Australian politics

Feb 27, 2012

Where government’s reign but don’t govern – the demise of zombie politics.

The ensuing crisis will ensure ... a form of politics in which the government might reign but it no longer governs. For a new world we need a new politics. For bringing this to the attention of many we should be grateful to former PM Rudd.

Bob Gosford — Likes birds and people, not necessarily in that order.

Bob Gosford

Likes birds and people, not necessarily in that order.

Image by Alex Johnson

This is a guest post by my legal, cycling and sea-kayaking mate Martin Hardie from the School of Law at Deakin University.

You can see more of his scratchings and thoughts at his New Pathways for Pro Cycling and his Auskadi sites.

The Demise Of Zombie Politics

A number of academic critics of the global neoliberal system have observed in recent times that in fact the neoliberal is a zombie system, and that in this respect we are governed by a model which embodies the dead walking. Similarly, the focus on the ‘personality’ clash within the Labor Party has starkly revealed the party itself as a zombie party.

In the end the crisis of the Labor Party is not a personality crisis but a crisis of relevance for the way politics is done by the major parties. In the case of Labor, no matter how many times Gillard repeats her mantras, such as the latest, Albanese inspired ‘Great Labor Values’, she will never be able to transform the party into a progressive force that it may once have been.

Doing the hard work on delivering neoliberal reforms or coded dog whistling to the more racist elements of the country do not reflect progressive values, whether ‘Great Labor Values’ or not.

The Malaysia Solution and her inaugural ‘Australia is a sanctuary’ for ‘hard working families’ speech has set the tone of her reign.

Whatever the individual faults of former Prime Minister Rudd may be, they are overshadowed by the collective faults of the Labor Party and its continued masquerade as having any relevance as a progressive force in Australian politics.

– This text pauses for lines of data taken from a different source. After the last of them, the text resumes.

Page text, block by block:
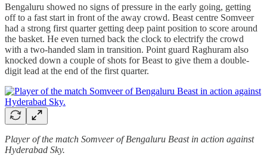
Bengaluru showed no signs of pressure in the early going, getting
off to a fast start in front of the away crowd. Beast centre Somveer
had a strong first quarter getting deep paint position to score around
the basket. He even turned back the clock to electrify the crowd
with a two-handed slam in transition. Point guard Raghuram also
knocked down a couple of shots for Beast to give them a double-
digit lead at the end of the first quarter.
Player of the match Somveer of Bengaluru Beast in action against
Hyderabad Sky.
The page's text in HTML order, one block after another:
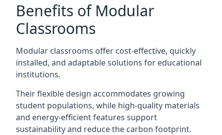
Benefits of Modular
Classrooms
Modular classrooms offer cost-effective, quickly
installed, and adaptable solutions for educational
institutions.
Their flexible design accommodates growing
student populations, while high-quality materials
and energy-efficient features support
sustainability and reduce the carbon footprint.
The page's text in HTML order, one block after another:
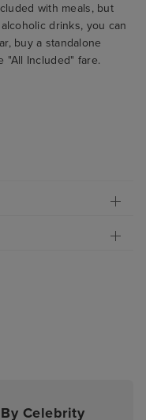
with meals, but
drinks, you can
buy a standalone
"All Included" fare.
Celebrity
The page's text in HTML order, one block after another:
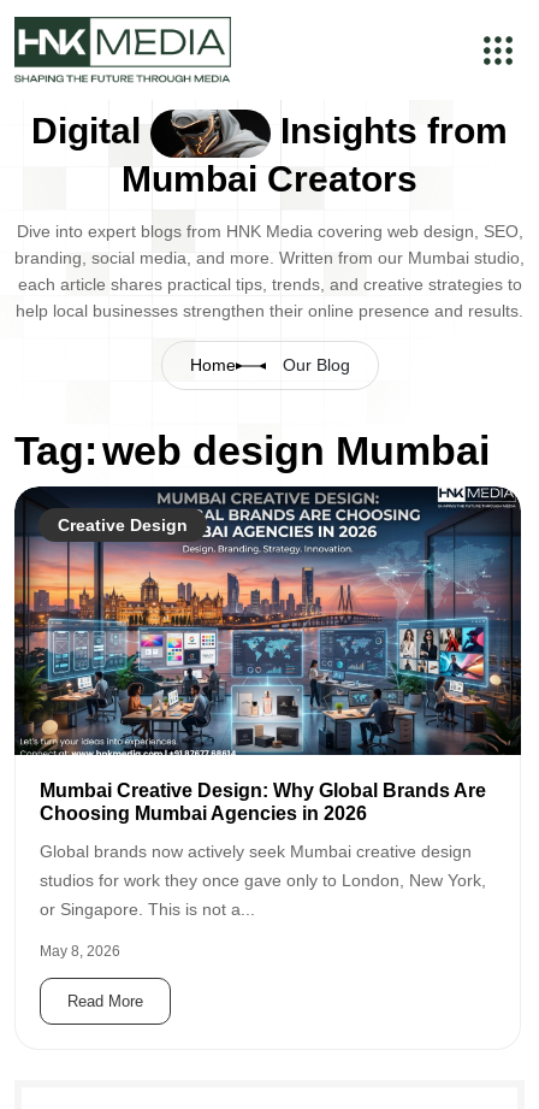
Digital
Insights from
Mumbai Creators
Dive into expert blogs from HNK Media covering web design, SEO,
branding, social media, and more. Written from our Mumbai studio,
each article shares practical tips, trends, and creative strategies to
help local businesses strengthen their online presence and results.
Home Our Blog
Tag:web design Mumbai
Creative Design
Mumbai Creative Design: Why Global Brands Are
Choosing Mumbai Agencies in 2026
Global brands now actively seek Mumbai creative design
studios for work they once gave only to London, New York,
or Singapore. This is not a...
May 8, 2026
Read More
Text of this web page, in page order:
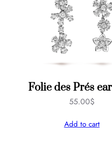
Folie des Prés
55.00$
Add to cart
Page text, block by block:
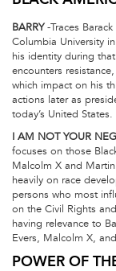
BARRY-Traces
Columbia University
his identity during
encounters
which impact on his
actions later as
today’s United States.
I AM NOT YOUR
focuses on those
Malcolm X and
heavily on race
persons who most
on the Civil Rights
having relevance to
Evers, Malcolm X,
POWER OF
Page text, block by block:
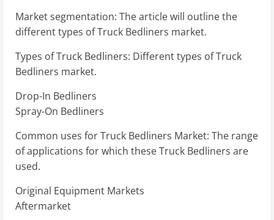
Market segmentation: The article will outline the
different types of Truck Bedliners market.
Types of Truck Bedliners: Different types of Truck
Bedliners market.
Drop-In Bedliners
Spray-On Bedliners
Common uses for Truck Bedliners Market: The range
of applications for which these Truck Bedliners are
used.
Original Equipment Markets
Aftermarket
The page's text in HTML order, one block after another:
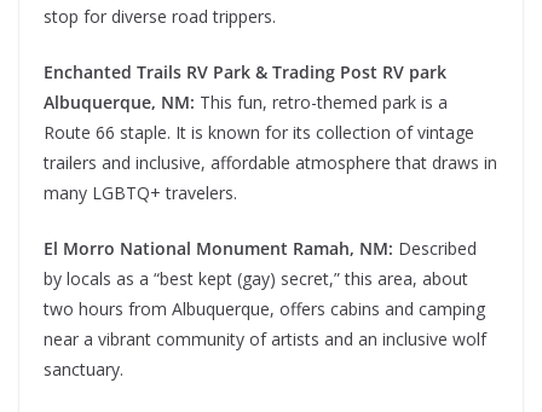
stop for diverse road trippers.
Enchanted Trails RV Park & Trading Post RV park
Albuquerque, NM: This fun, retro-themed park is a
Route 66 staple. It is known for its collection of vintage
trailers and inclusive, affordable atmosphere that draws in
many LGBTQ+ travelers.
El Morro National Monument Ramah, NM: Described
by locals as a “best kept (gay) secret,” this area, about
two hours from Albuquerque, offers cabins and camping
near a vibrant community of artists and an inclusive wolf
sanctuary.
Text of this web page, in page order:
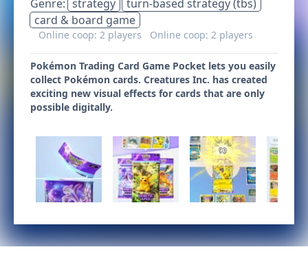
Genre: strategy
turn-based strategy (tbs)
card & board game
Online coop: 2 players Online coop: 2 players
Pokémon Trading Card Game Pocket lets you easily
collect Pokémon cards. Creatures Inc. has created
exciting new visual effects for cards that are only
possible digitally.
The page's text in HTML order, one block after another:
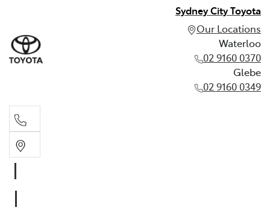
Sydney City Toyota
Our Locations
Waterloo
02 9160 0370
Glebe
02 9160 0349
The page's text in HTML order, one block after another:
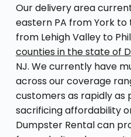
Our delivery area
eastern PA from York to
from Lehigh Valley to
counties in the state of
NJ. We currently have
across our coverage
customers as rapidly as
sacrificing affordability
Dumpster Rental can
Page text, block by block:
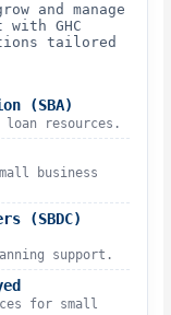
and manage
GHC
tailored
(SBA)
resources.
business
(SBDC)
support.
for small
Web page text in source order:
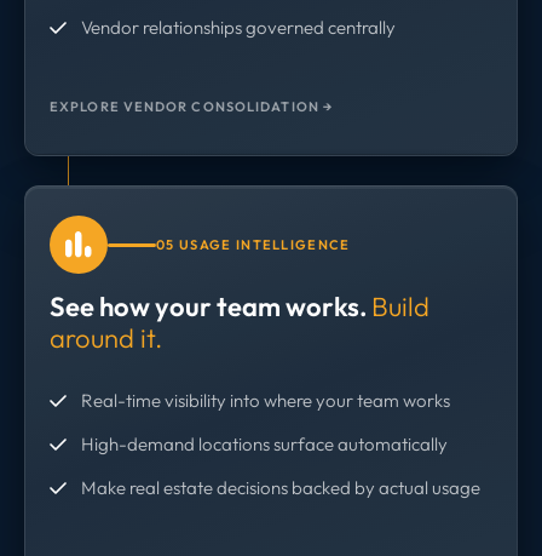
Vendor relationships governed centrally
EXPLORE VENDOR CONSOLIDATION →
05 USAGE INTELLIGENCE
See how your team works. Build
around it.
Real-time visibility into where your team works
High-demand locations surface automatically
Make real estate decisions backed by actual usage
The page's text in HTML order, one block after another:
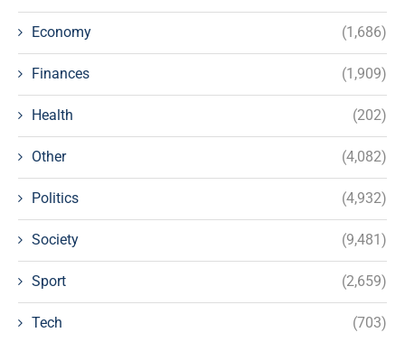
Economy (1,686)
Finances (1,909)
Health (202)
Other (4,082)
Politics (4,932)
Society (9,481)
Sport (2,659)
Tech (703)
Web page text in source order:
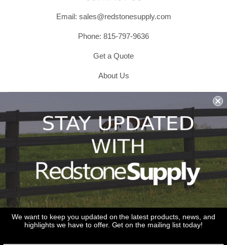
Email: sales@redstonesupply.com
Phone: 815-797-9636
Get a Quote
About Us
Terms & Conditions
Privacy Policy
1979 Wiesbrook Rd Suite C
Oswego, IL 60543
JOIN OUR EMAIL LIST
Don't miss out on our promotions, new products and sales!
Email
Sign Up
We want to keep you updated on the latest products, news, and
highlights we have to offer. Get on the mailing list today!
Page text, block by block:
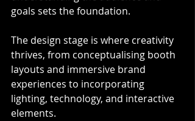
goals sets the foundation.
The design stage is where creativity
thrives, from conceptualising booth
layouts and immersive brand
experiences to incorporating
lighting, technology, and interactive
elements.
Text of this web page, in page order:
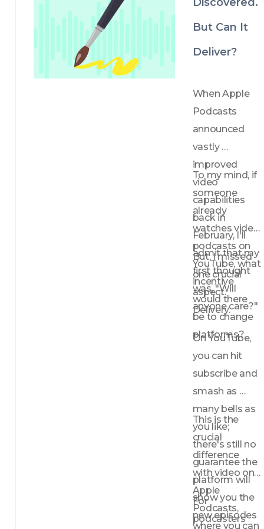
But Can It
Deliver?
When Apple
Podcasts
announced
vastly
improved
video
capabilities
back in
February, I'll
admit that my
first thought
was, "Will
anyone care?"
To my mind, if
someone
already
watches video
podcasts on
YouTube, what
incentive
would there
be to change
platforms?
But, I missed
one crucial
aspect.
Delivery.
On YouTube,
you can hit
subscribe and
smash as
many bells as
you like;
there's still no
guarantee the
platform will
show you the
new episodes
This is the
crucial
difference
with video on
Apple
Podcasts,
where you can
For
podcasters
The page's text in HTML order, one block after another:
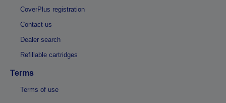
CoverPlus registration
Contact us
Dealer search
Refillable cartridges
Terms
Terms of use
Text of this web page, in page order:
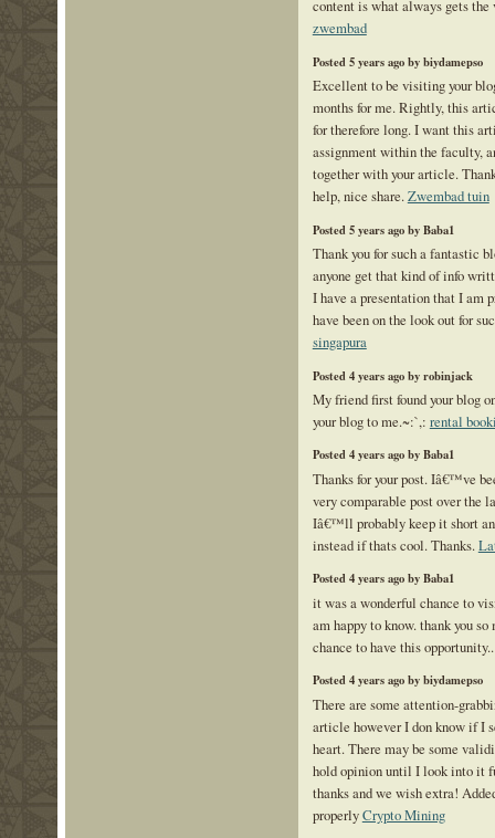
content is what always gets
zwembad
Posted 5 years ago by biydamepso
Excellent to be visiting your
months for me. Rightly, this
for therefore long. I want this
assignment within the faculty,
together with your article.
help, nice share.Zwembad tuin
Posted 5 years ago by Baba1
Thank you for such a fantastic
anyone get that kind of info
I have a presentation that I am
have been on the look out for
singapura
Posted 4 years ago by robinjack
My friend first found your blog
your blog to me.~:`,: rental
Posted 4 years ago by Baba1
Thanks for your post. Iâ€™ve
very comparable post over the
Iâ€™ll probably keep it short
instead if thats cool. Thanks.
Posted 4 years ago by Baba1
it was a wonderful chance to
am happy to know. thank you
chance to have this
Posted 4 years ago by biydamepso
There are some attention-
article however I don know if I
heart. There may be some
hold opinion until I look into it
thanks and we wish extra!
properlyCrypto Mining
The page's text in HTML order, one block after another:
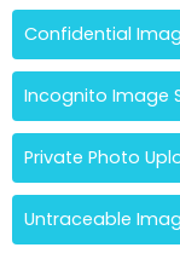
Confidential
Incognito Image
Private Photo
Untraceable
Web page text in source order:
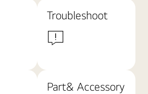
Troubleshoot
Part& Accessory
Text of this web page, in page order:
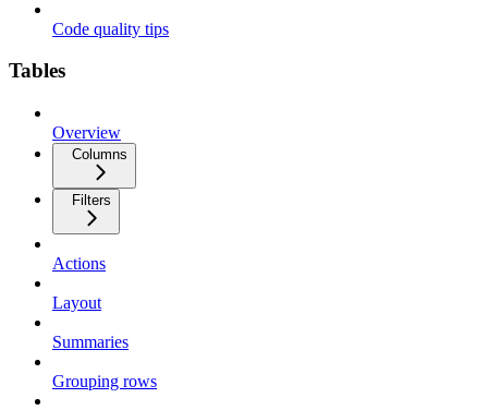
Code quality tips
Tables
Overview
Columns
Filters
Actions
Layout
Summaries
Grouping rows
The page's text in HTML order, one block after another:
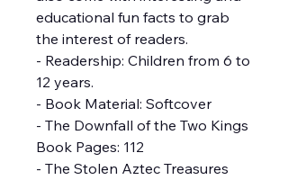
educational fun facts to grab
the interest of readers.
- Readership: Children from 6 to
12 years.
- Book Material: Softcover
- The Downfall of the Two Kings
Book Pages: 112
- The Stolen Aztec Treasures
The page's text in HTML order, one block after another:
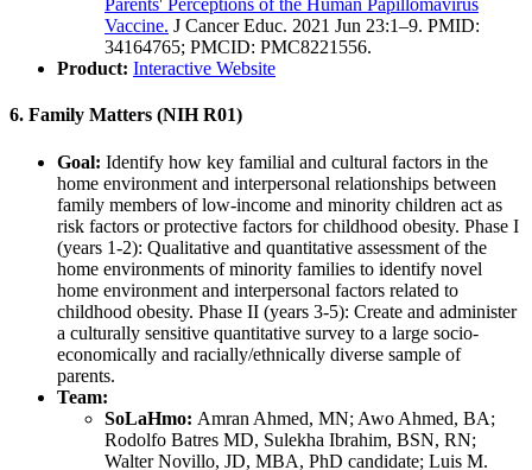
Parents' Perceptions of the Human Papillomavirus
Vaccine. J Cancer Educ. 2021 Jun 23:1–9. PMID:
34164765; PMCID: PMC8221556.
Product: Interactive Website
6. Family Matters (NIH R01)
Goal: Identify how key familial and cultural factors in the
home environment and interpersonal relationships between
family members of low-income and minority children act as
risk factors or protective factors for childhood obesity. Phase I
(years 1-2): Qualitative and quantitative assessment of the
home environments of minority families to identify novel
home environment and interpersonal factors related to
childhood obesity. Phase II (years 3-5): Create and administer
a culturally sensitive quantitative survey to a large socio-
economically and racially/ethnically diverse sample of
parents.
Team:
SoLaHmo: Amran Ahmed, MN; Awo Ahmed, BA;
Rodolfo Batres MD, Sulekha Ibrahim, BSN, RN;
Walter Novillo, JD, MBA, PhD candidate; Luis M.
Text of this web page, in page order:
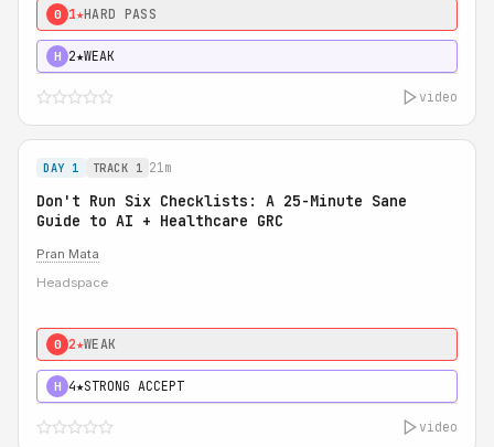
0 1★HARD PASS
H 2★WEAK
video
DAY 1 TRACK 1 21m
Don't Run Six Checklists: A 25-Minute Sane
Guide to AI + Healthcare GRC
Pran Mata
Headspace
0 2★WEAK
H 4★STRONG ACCEPT
video
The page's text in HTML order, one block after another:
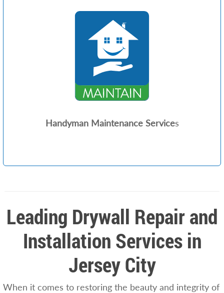
Handyman Maintenance Services
Leading Drywall Repair and
Installation Services in
Jersey City
When it comes to restoring the beauty and integrity of
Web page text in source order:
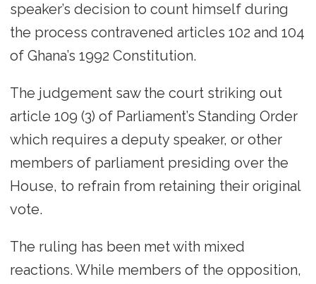
speaker’s decision to count himself during
the process contravened articles 102 and 104
of Ghana’s 1992 Constitution.
The judgement saw the court striking out
article 109 (3) of Parliament’s Standing Order
which requires a deputy speaker, or other
members of parliament presiding over the
House, to refrain from retaining their original
vote.
The ruling has been met with mixed
reactions. While members of the opposition,
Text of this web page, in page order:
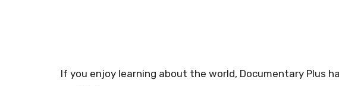
If you enjoy learning about the world, Documentary Plus
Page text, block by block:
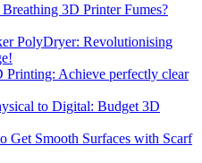
3D Printer Fumes?
PolyDryer: Revolutionising
Achieve perfectly clear
to Digital: Budget 3D
Get Smooth Surfaces with Scarf
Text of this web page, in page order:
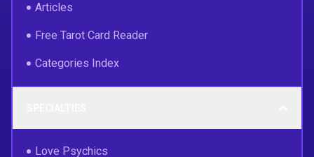
Articles
Free Tarot Card Reader
Categories Index
Love Psychics
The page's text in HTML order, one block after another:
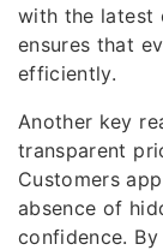
with the latest
ensures that
efficiently.
Another key
transparent
Customers
absence of
confidence.
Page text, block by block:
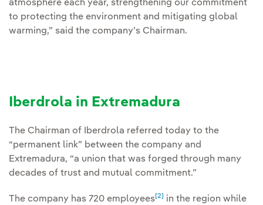
atmosphere each year, strengthening our commitment
to protecting the environment and mitigating global
warming,” said the company’s Chairman.
Iberdrola in Extremadura
The Chairman of Iberdrola referred today to the
“permanent link” between the company and
Extremadura, “a union that was forged through many
decades of trust and mutual commitment.”
The company has 720 employees[2] in the region while
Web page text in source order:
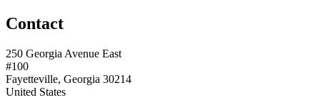
Contact
250 Georgia Avenue East
#100
Fayetteville, Georgia 30214
United States
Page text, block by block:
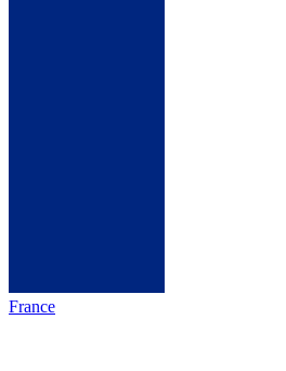
France
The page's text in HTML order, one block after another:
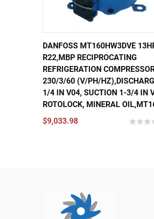
DANFOSS MT160HW3DVE
R22,MBP RECIPROCATING
REFRIGERATION
230/3/60 (V/PH/
1/4 IN V04, SUCTION 1-3/4 IN
ROTOLOCK, MINERAL
$9,033.98
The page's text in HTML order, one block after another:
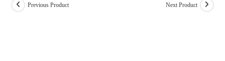
Previous Product Next Product
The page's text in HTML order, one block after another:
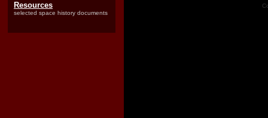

They are overshadowed by the irrelevance of Canberra, its politicians and media to real politics.

It may be true that the party rooms elect the leaders of the respective ‘political’ parties (‘political’ because really they are no more than managerial elites).  But no matter how many times Crean lectures us on the reality of the system he will never convince people on the street that the Labor Party is doing a good job. Whether they are or not is irrelevant.

Crean, Gillard and others seem to believe that if they continue to appeal to our rational side and understand that they really do have our best interests at heart we will all come to our senses and see their particular light on the hummock.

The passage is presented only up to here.